No início do incêndio as chamas se alastraram rapidamente porque todas as salas eram acarpetadas e as divisórias de material sintético.

PRIMEIRAS GUARNIÇÕES DE BOMBEIROS

Por volta das 9:00 horas, mais ou menos, chegaram as primeiras guarnições, uma delas, comandada pelo sargento Rufino Rodrigues de Oliveira, o fogo consumia só o centro do prédio, mas avançava rapidamente para tomar toda a estrutura.

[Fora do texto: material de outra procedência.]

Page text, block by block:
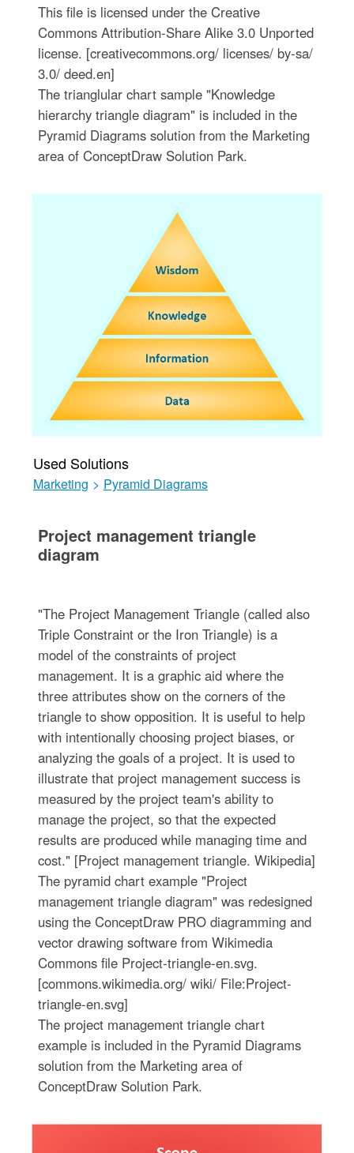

Como estavam com viaturas de apoio e as escadas Magirus ainda não haviam chegado, começaram a atirar cordas para subir.

O sargento conta que, quando chegou no 12º andar, sua primeira providência foi apagar três corpos em chamas.                           

 RÁDIO REPÓRTER MILTON PARRON

Estávamos na Avenida 23 de Maio, do aeroporto para a cidade, na altura da Avenida Paulista, quando a redação nos chamou, perguntando sobre a nossa posição e, em seguida, determinou que fôssemos imediatamente para a Praça da Bandeira, onde um grande incêndio estava ocorrendo.

Lembro-me, também, do horário em que transmiti o primeiro boletim sobre o incêndio: foi por volta das nove horas. Lacônico, dei as informações que a redação me havia passado: “Um incêndio está irrompendo, neste momento, em um prédio localizado na Praça da Bandeira".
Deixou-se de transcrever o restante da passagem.